▸ **ACTIVITY**:
This exercise calls for the data below to be retyped exactly, minus any images.

▸ **GIVEN RECORDS**:

Segment Open

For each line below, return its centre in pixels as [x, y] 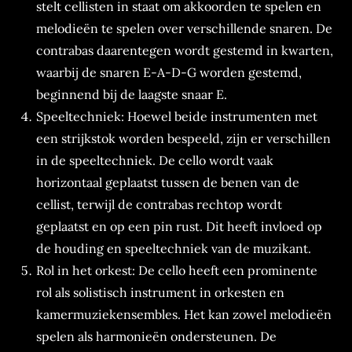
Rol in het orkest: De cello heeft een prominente [177, 270]
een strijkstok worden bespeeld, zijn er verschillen [184, 138]
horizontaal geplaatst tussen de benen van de [168, 182]
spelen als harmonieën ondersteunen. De [157, 336]
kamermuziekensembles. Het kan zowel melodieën [184, 314]
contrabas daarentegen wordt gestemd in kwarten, [185, 50]
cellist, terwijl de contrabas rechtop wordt [159, 204]
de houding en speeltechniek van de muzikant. [174, 248]

Segment Closed

▸ **ANSWER TO THIS PROBLEM**:
For each line below, return its centre in pixels as [x, y] 
Rol in het orkest: De cello heeft een prominente [177, 270]
een strijkstok worden bespeeld, zijn er verschillen [184, 138]
horizontaal geplaatst tussen de benen van de [168, 182]
spelen als harmonieën ondersteunen. De [157, 336]
kamermuziekensembles. Het kan zowel melodieën [184, 314]
contrabas daarentegen wordt gestemd in kwarten, [185, 50]
cellist, terwijl de contrabas rechtop wordt [159, 204]
de houding en speeltechniek van de muzikant. [174, 248]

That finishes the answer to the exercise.